■ **EXERCISE PROMPT**
Without reproducing any image, print the listing below exactly.

============================================================

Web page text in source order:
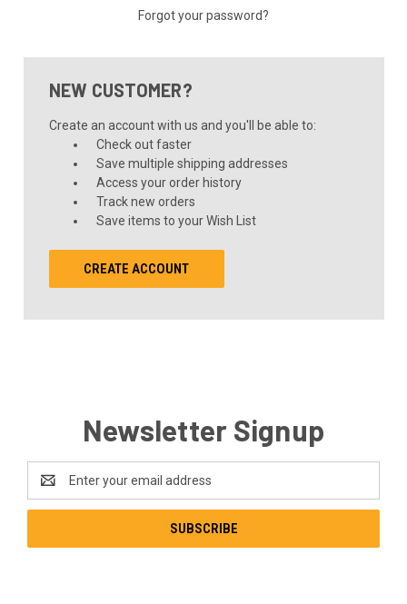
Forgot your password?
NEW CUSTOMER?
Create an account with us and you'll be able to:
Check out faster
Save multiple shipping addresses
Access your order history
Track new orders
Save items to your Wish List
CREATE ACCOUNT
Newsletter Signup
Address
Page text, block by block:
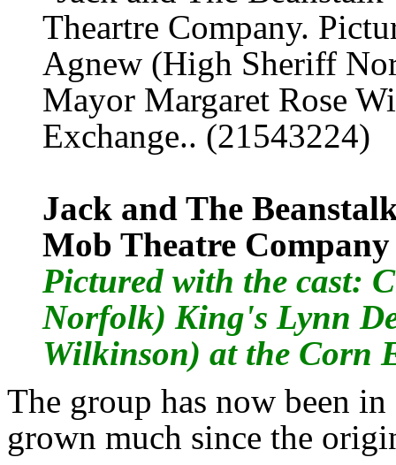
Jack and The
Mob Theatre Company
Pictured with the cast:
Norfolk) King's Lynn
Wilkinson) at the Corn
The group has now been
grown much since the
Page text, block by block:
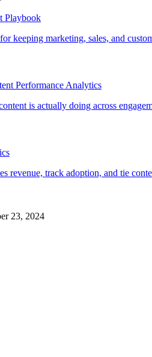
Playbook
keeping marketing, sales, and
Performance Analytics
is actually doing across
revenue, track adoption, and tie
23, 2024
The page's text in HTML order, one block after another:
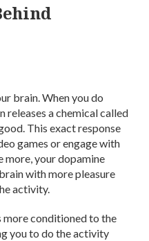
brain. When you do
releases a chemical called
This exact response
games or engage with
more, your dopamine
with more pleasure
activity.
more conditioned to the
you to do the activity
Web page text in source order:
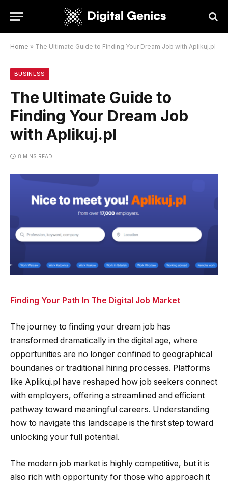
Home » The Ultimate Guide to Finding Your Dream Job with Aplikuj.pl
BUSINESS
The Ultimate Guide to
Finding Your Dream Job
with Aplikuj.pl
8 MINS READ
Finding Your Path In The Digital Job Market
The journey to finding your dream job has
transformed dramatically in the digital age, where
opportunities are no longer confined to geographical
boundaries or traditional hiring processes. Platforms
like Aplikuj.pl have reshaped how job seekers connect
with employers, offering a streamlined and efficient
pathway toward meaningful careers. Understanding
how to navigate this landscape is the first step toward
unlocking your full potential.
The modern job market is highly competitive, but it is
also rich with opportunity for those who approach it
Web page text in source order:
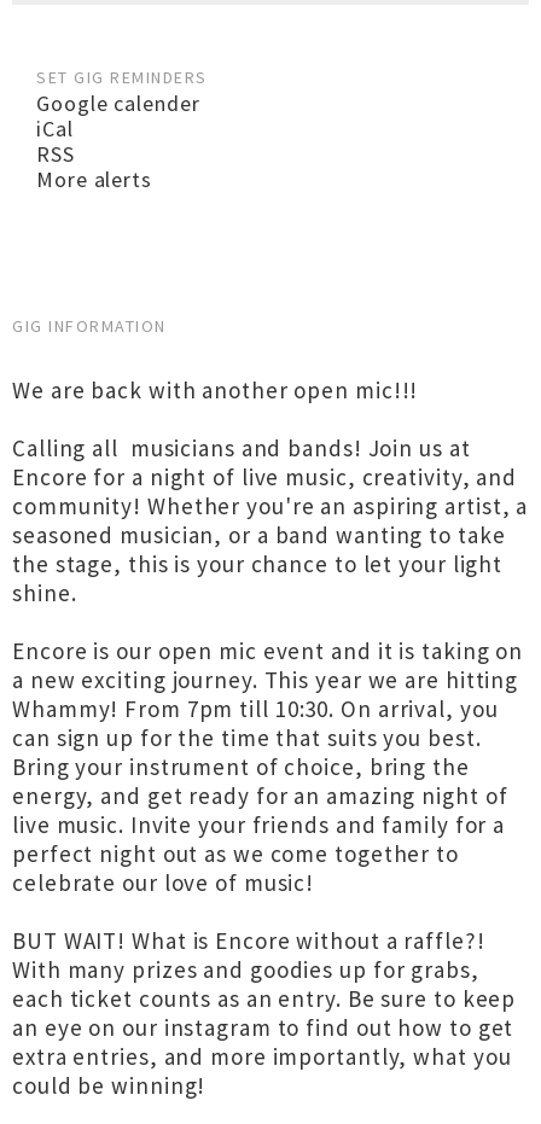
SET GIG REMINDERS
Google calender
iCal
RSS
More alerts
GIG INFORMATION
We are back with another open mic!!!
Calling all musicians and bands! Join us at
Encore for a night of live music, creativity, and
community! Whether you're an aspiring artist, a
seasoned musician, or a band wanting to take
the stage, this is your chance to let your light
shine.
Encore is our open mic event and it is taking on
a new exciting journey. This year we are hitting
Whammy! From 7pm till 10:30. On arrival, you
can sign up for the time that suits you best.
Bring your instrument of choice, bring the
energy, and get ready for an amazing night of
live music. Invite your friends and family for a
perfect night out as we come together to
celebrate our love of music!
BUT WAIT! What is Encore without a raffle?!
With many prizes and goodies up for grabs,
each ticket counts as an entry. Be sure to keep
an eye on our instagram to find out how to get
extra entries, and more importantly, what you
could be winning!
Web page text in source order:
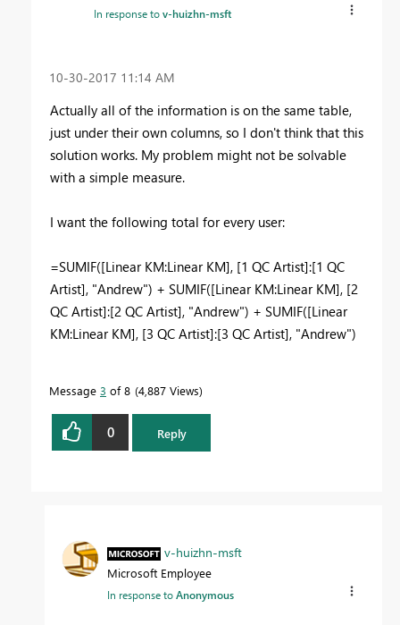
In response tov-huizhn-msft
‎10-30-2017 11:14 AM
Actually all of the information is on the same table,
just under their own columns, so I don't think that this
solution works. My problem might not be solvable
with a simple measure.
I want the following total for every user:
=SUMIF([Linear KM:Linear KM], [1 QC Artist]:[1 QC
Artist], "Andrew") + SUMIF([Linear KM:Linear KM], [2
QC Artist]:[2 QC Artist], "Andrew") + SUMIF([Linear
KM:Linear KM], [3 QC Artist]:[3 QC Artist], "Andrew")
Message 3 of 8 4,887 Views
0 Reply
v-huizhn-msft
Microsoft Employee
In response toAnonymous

============================================================

■ **TASK RESULT**
Web page text in source order:
Forgot your password?
NEW CUSTOMER?
Create an account with us and you'll be able to:
Check out faster
Save multiple shipping addresses
Access your order history
Track new orders
Save items to your Wish List
CREATE ACCOUNT
Newsletter Signup
Address
Page text, block by block:
Jack and The
Mob Theatre Company
Pictured with the cast:
Norfolk) King's Lynn
Wilkinson) at the Corn
The group has now been
grown much since the
Page text, block by block:
Playbook
keeping marketing, sales, and
Performance Analytics
is actually doing across
revenue, track adoption, and tie
23, 2024
The page's text in HTML order, one block after another:
brain. When you do
releases a chemical called
This exact response
games or engage with
more, your dopamine
with more pleasure
activity.
more conditioned to the
you to do the activity
Web page text in source order:
Home » The Ultimate Guide to Finding Your Dream Job with Aplikuj.pl
BUSINESS
The Ultimate Guide to
Finding Your Dream Job
with Aplikuj.pl
8 MINS READ
Finding Your Path In The Digital Job Market
The journey to finding your dream job has
transformed dramatically in the digital age, where
opportunities are no longer confined to geographical
boundaries or traditional hiring processes. Platforms
like Aplikuj.pl have reshaped how job seekers connect
with employers, offering a streamlined and efficient
pathway toward meaningful careers. Understanding
how to navigate this landscape is the first step toward
unlocking your full potential.
The modern job market is highly competitive, but it is
also rich with opportunity for those who approach it
Web page text in source order:
SET GIG REMINDERS
Google calender
iCal
RSS
More alerts
GIG INFORMATION
We are back with another open mic!!!
Calling all musicians and bands! Join us at
Encore for a night of live music, creativity, and
community! Whether you're an aspiring artist, a
seasoned musician, or a band wanting to take
the stage, this is your chance to let your light
shine.
Encore is our open mic event and it is taking on
a new exciting journey. This year we are hitting
Whammy! From 7pm till 10:30. On arrival, you
can sign up for the time that suits you best.
Bring your instrument of choice, bring the
energy, and get ready for an amazing night of
live music. Invite your friends and family for a
perfect night out as we come together to
celebrate our love of music!
BUT WAIT! What is Encore without a raffle?!
With many prizes and goodies up for grabs,
each ticket counts as an entry. Be sure to keep
an eye on our instagram to find out how to get
extra entries, and more importantly, what you
could be winning!
Web page text in source order:
In response tov-huizhn-msft
‎10-30-2017 11:14 AM
Actually all of the information is on the same table,
just under their own columns, so I don't think that this
solution works. My problem might not be solvable
with a simple measure.
I want the following total for every user:
=SUMIF([Linear KM:Linear KM], [1 QC Artist]:[1 QC
Artist], "Andrew") + SUMIF([Linear KM:Linear KM], [2
QC Artist]:[2 QC Artist], "Andrew") + SUMIF([Linear
KM:Linear KM], [3 QC Artist]:[3 QC Artist], "Andrew")
Message 3 of 8 4,887 Views
0 Reply
v-huizhn-msft
Microsoft Employee
In response toAnonymous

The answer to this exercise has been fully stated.